Радоваться-то радуешься, а заранее знаешь, что опять придет с тем же. Неизвестно только когда. Да, так все в этой жизни — и смерть, точно знаешь, что придет, неизвестно лишь когда. В наши годы десять лет — уже срок, дальше видно будет.
А если опять закроется артерия или новая бляшка, в другом месте, тогда эти больные снова приходят, и получается, что они становятся нашими постоянными, так сказать, клиентами. Привыкаем к ним, они к нам, и заботы нашего отделения становятся для них порой более близкими, чем даже для главного врача или, скажем, заведующего райздравом. И это естественно — нам то или иное лекарство, аппарат необходимы только для работы, а им — для жизни.
Когда Лев Романыч пришел к нам второй раз, у него закрылось выше, чем было раньше. Сделали рентген — придется всю артерию от аорты до самой развилки заменять лавсановым протезом. Операция прошла хорошо, быстро, без кровопотери. И пульс теперь до самой стопы хороший. Если сейчас, сразу после операции, не закроется, все будет, как говорит Виталик, хоккей. Жаргон детей сильно отличается от языка нашей юности. Отец меня так же каждый раз переводил, как я сегодня своего сына. Сейчас полегче — мы их по телевизору, в фильмах видим и слышим. Нынче с преемственностью поколений попроще будет. Хоть слова их понимаем…
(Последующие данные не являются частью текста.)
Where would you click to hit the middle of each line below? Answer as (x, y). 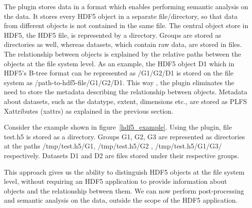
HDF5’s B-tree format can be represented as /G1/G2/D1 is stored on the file (119, 73)
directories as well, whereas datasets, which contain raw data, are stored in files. (123, 44)
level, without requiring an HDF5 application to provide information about (116, 181)
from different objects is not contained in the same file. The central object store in (126, 25)
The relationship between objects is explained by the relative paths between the (123, 53)
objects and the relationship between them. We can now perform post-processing (124, 190)
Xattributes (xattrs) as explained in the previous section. (89, 111)
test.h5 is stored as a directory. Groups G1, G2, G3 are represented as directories (125, 136)

С другой стороны, как подумаешь, сколько длилась мода, ну, например, в восемнадцатом веке… Мода на парик уж не меньше двухсот лет держалась. А нынешнее время? Пока наши дамы эти парики добывали, мода уже усвистела в прошлое. А вот у нас в хирургии как появились сосудистые протезы из синтетики — так и до сих пор те же. Только раньше протезы эти практически невозможно было достать, потому в простых больницах эти операции и не делали. А теперь — пожалуйста, если подсуетишься, где-нибудь в институте выпросишь, или сворует кто-нибудь для нас, а то и по закону исхитришься и купишь. Сейчас полегче достать — не то что лет десять назад.
Надо бы позвонить, спросить, есть ли пульс у него. Да зачем? Дешевая демонстрация совестливости. А вернее, суетливости. Им и без меня известно, что за пульсом на ноге положено следить. Если исчезнет, операцию надо срочно повторять.
Не буду звонить. Радовался бы лучше, что у самого пока не болит. Я, конечно, всего не перепробовал, не перечувствовал, но для меня эта почечная колика — самая дьявольская боль из всех возможных. Конечно, по клинике, по всему ясно — камень, а не рак. Впрочем, надо еще доказать. Доказать, что не рак. Знаем, как это делается. Скажут, коралловый камень. Сделают снимок, а пленку подложат чью-нибудь чужую и начнут изображать, что только что вытащили из кассеты, в воду совать будут, отмывать, и все на моих глазах. Пожалуйста, вот вам! Смотреть вместе со мной будут, цокать да приговаривать, надо, дескать, оперировать. А я в ответ: да разве его удалишь? Это ж не просто камень. Ответят не моргнув, перечислят десяток методик, а потом: в крайнем случае можно, мол, и убрать почку. Слово за слово, операция, и наконец: «Знаешь, не удалось почку-то сохранить». И поди узнай тогда, что там было — коралловый камень или рак.
А зачем, собственно, знать? Многие знания — многие печали. Программа-минимум — снять боли. Это вообще главная программа для врачей. Главная задача. Главная цель. В конце концов моя болезнь — не моя забота. Я больной — есть специалисты, пусть они и рассуждают. Мне только болеть да соглашаться иль не соглашаться.
Моя забота — Лев Романович Златогуров…
Да еще Виталька — вот моя настоящая забота. Валя работает, я работаю, а десятилетний человек должен один понять, что надо научиться думать, а для того, чтобы научиться думать, надо сначала знать.